Now, why do we need to run the sampler N_GIBBS_RUNS=4 times, wouldn’t just a single run be enough? In fact, running several times is necessary since a Gibbs sampler can get stuck in a local minimum [7]. To illustrate this case, we computed the accumulated vocabulary size (number of distinct words used so far in the generated sentences) when running the sampler once for 2000 iterations and when re-initializing the sampler with the initial sentence every 500 iterations:

Accumulated vocabulary size when running Gibbs samplig for 2000 iterations in a single run and in 4 runs, 500 iterations each (image by the author)

It can be clearly seen that a single run gets stuck at about 1500 iterations and the sampler is not able to generate sentences with new words after this point. In contrast, re-initializing the sampler every 500 iterations helps to get out of this local minimum and improves lexically diversity of the generated sentences.

Conclusion

In sum, the proposed method generates realistic sentences starting from a sentence containing given keywords. The resulting sentences ensure 100% coverage (a), sound grammatically correct (b), respect common sense (c), and provide lexical diversity (d). Additionally, the method is incredibly simple and can be used with publicly available pre-trained models. The main weaknesses of the method, is, of course, its dependence of a starting sentence satisfying the given constraints. First, the starting sentence should be somehow provided from an expert or any other external source. Second, while ensuring grammatically correct sentence generation, it also limits the grammatical diversity of the output. A possible solution would be to provide several input sentences by mining a reliable sentence database.

References

[1] Garbacea, Cristina, and Qiaozhu Mei. “Why is constrained neural language generation particularly challenging?.” arXiv preprint arXiv:2206.05395 (2022).

[2] Post, Matt, and David Vilar. “Fast lexically constrained decoding with dynamic beam allocation for neural machine translation.” arXiv preprint arXiv:1804.06609 (2018).

[3] Lin, Bill Yuchen, et al. “CommonGen: A constrained text generation challenge for generative commonsense reasoning.” arXiv preprint arXiv:1911.03705 (2019).

[4] Miao, Ning, et al. “Cgmh: Constrained sentence generation by metropolis-hastings sampling.” Proceedings of the AAAI Conference on Artificial Intelligence. Vol. 33. №01. 2019.

[5] Sha, Lei. “Gradient-guided unsupervised lexically constrained text generation.” Proceedings of the 2020 Conference on Empirical Methods in Natural Language Processing (EMNLP). 2020.
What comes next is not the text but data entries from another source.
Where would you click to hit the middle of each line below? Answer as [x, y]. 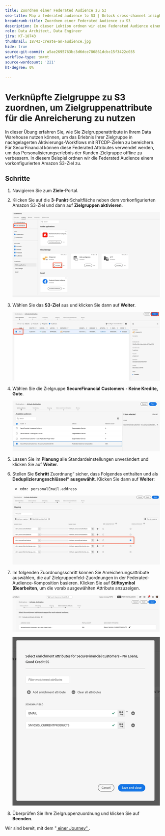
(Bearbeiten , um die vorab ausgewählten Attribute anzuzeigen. [76, 588]
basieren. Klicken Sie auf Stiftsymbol [97, 583]
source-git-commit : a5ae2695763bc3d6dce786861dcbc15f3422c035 [70, 52]
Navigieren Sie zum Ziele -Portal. [45, 190]
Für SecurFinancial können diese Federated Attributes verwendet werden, [80, 148]
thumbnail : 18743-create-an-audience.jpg [48, 42]
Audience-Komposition [35, 583]
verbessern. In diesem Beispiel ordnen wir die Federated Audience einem [79, 158]
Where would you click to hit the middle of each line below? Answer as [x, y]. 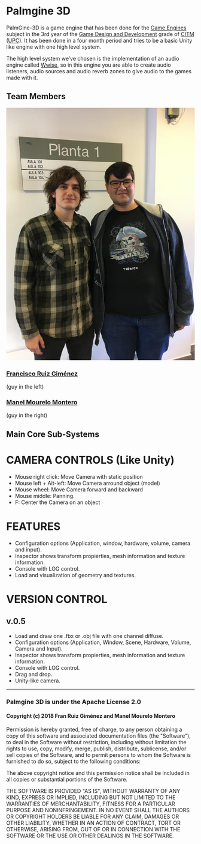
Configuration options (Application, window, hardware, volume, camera [103, 543]
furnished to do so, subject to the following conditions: [73, 761]
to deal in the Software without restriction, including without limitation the [96, 742]
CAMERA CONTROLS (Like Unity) [90, 460]
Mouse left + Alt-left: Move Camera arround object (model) [87, 483]
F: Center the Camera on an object [57, 502]
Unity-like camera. [38, 681]
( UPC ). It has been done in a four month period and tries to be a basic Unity [99, 40]
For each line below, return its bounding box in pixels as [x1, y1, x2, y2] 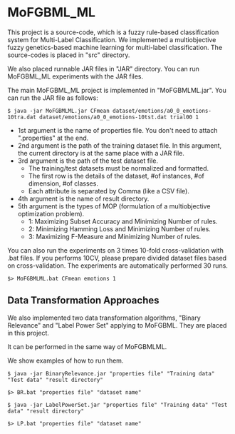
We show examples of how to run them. [7, 356, 124, 365]
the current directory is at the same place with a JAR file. [17, 148, 185, 157]
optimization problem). [17, 209, 85, 218]
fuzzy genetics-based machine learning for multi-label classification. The [7, 43, 223, 51]
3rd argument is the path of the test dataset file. [17, 156, 159, 165]
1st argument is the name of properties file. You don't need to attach [17, 126, 218, 134]
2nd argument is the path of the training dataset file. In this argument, [17, 141, 222, 150]
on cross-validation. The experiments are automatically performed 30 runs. [7, 261, 228, 270]
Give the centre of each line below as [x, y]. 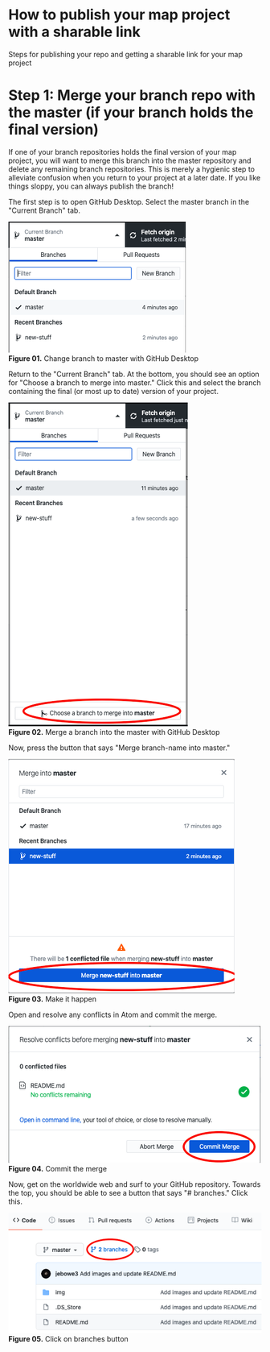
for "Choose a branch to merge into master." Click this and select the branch [135, 382]
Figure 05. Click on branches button [68, 1339]
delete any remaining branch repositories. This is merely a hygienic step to [132, 169]
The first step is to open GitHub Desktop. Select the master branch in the [129, 201]
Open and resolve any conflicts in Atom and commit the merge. [113, 1014]
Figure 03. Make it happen [52, 999]
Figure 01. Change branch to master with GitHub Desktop [104, 358]
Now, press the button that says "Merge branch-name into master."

[6] He, Xingwei, and Victor OK Li. “Show me how to revise: Improving lexically constrained sentence generation with xlnet.” Proceedings of the AAAI Conference on Artificial Intelligence. Vol. 35. №14. 2021.

[7] Wang, Alex, and Kyunghyun Cho. “BERT has a mouth, and it must speak: BERT as a Markov random field language model.” arXiv preprint arXiv:1902.04094 (2019).